Junior Researchers Group – “Mechanistic Understanding”
Profile:
- Name: Mechanistic Understanding
- Funding code/competition: 03XP0231
- Funding source: Federal Ministry of Education and Research (BMBF)
- Project duration: October 2019 to October 2024
- Funding volume: 1.5 million euros
Focus Applied Electrochemistry
The energy turnaround will not be possible without high-performance energy storage systems. This means not only that such systems will have to be developed, but also that the potential of existing technologies – such as the lithium-ion battery – will need to be exploited to the full, with restricting factors being eliminated or replaced. To this end, every process and reaction in the battery has to be understood down to the last detail. This is what our group of junior researchers, working under the title of “Mechanistic Understanding”, are engaged on at MEET Battery Research Center.
Focusing on applied electrochemistry, our team concentrates on understanding and controlling charge transfer reactions and redox reactions, because these have a decisive influence on a battery’s performance and are therefore a key factor in optimizing lithium-ion technology. With this focus in their work and the results they have so far achieved, our researchers are pioneering the further development of lithium-ion batteries. By specializing in the analysis of the interactions between atoms which take place in redox reactions, the team members gain insights into a field of research which has not been much investigated so far – but which is rich in potential.

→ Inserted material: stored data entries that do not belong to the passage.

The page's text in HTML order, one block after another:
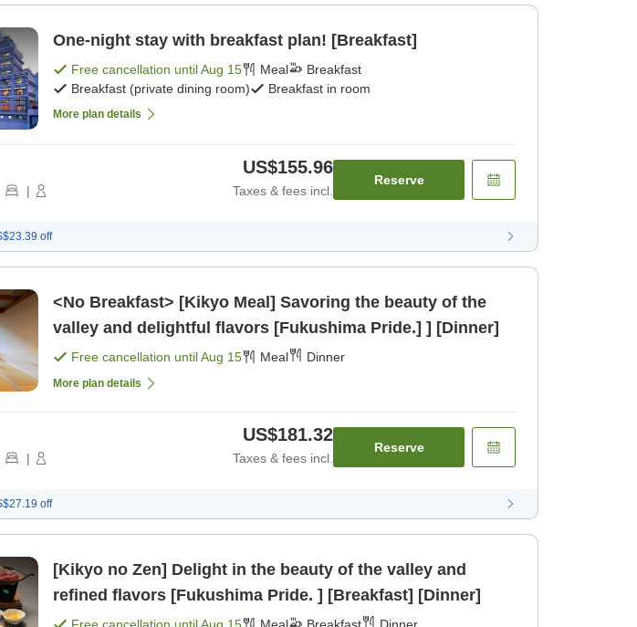
One-night stay with breakfast plan! [Breakfast]
Free cancellation untilAug 15 Meal
Breakfast
Breakfast (private dining room)
Breakfast in room
More plan details
|
US$155.96
Taxes & fees incl.
Reserve
off
<No Breakfast> [Kikyo Meal] Savoring the beauty of the
valley and delightful flavors [Fukushima Pride.] ] [Dinner]
Free cancellation untilAug 15 Meal Dinner
More plan details
|
US$181.32
Taxes & fees incl.
Reserve
off
[Kikyo no Zen] Delight in the beauty of the valley and
refined flavors [Fukushima Pride. ] [Breakfast] [Dinner]

Overcoming Barriers Through New Operando Analytical Methods
Comprehensive, complicated analytical methods are needed to measure the difficult-to-measure changes that take place in atoms and their bonding during redox reactions. This is the challenge that our junior researchers have taken up. In order to overcome analytical barriers, the researchers are constantly developing new, complex characterization techniques and evaluation methods such as are necessary, for example, for X-ray absorption spectroscopy in the area of soft X-rays. Up to now, ultra-high vacuum has been required for this. This, and other new developments, as well as methodological adjustments especially for batteries – which are complex research objects – enable the researchers to study energy storage operando, i.e. during use, and carry out detailed measurements. Through a combination of approaches – both of a sound theoretical nature and, at the same time, innovatively experimental – our researchers gain unique insights into redox reactions and the associated structural changes in lithium-ion batteries. In doing so, they benefit from MEET’s ultra-modern laboratories.

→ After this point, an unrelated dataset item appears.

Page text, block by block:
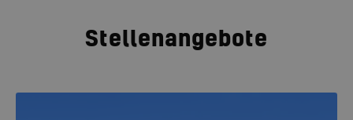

Our researchers also modify existing materials, and develop new ones, for lithium-ion batteries. In doing so, they concentrate for example on the anionic doping of layered oxides. Replacing the oxygen with minute quantities of anions gives them an opportunity to specifically modify the electronic character of materials and, as a result, significantly increase the efficiency of the battery. Something that our junior researchers also have on their agenda is a theoretical analysis of the interaction between individual cell components. In this connection, they focus for example on so-called electrode-balancing, which is this interaction between the cell components and which can be disturbed during battery operation – for example by high currents, temperatures over 40 degrees Celsius and below zero degrees, by long operation times or by rapid charging. This, in turn, can lead to massive drops in performance, and even safety risks.
Trendsetting Analysis of Redox Reactions
By taking an holistic approach, our research team has already set new standards in battery research. The team was the first to demonstrate experimentally that redox reactions in the cathode consisting of lithium-nickel-cobalt-manganese (NCM) are based on a reversible oxidation of nickel and on a hybridization with oxygen. In doing so, they have identified an understanding of redox reactions and the interactions associated with them as a major factor in improving the lithium-ion battery. Up to now, transition metal and oxygen were mostly considered separately. In order for the electron content of the transition metal to remain constant, however, the metal accesses electrons in the oxygen. As a result, a hybridization of transition metal and oxygen takes place. What our team of junior researchers now aim to do is to replace the oxygen with atoms which can release increasing quantities of electrons to the transition metal – and thus exchange more charge. The performance of the lithium-ion battery can be increased decisively in this way.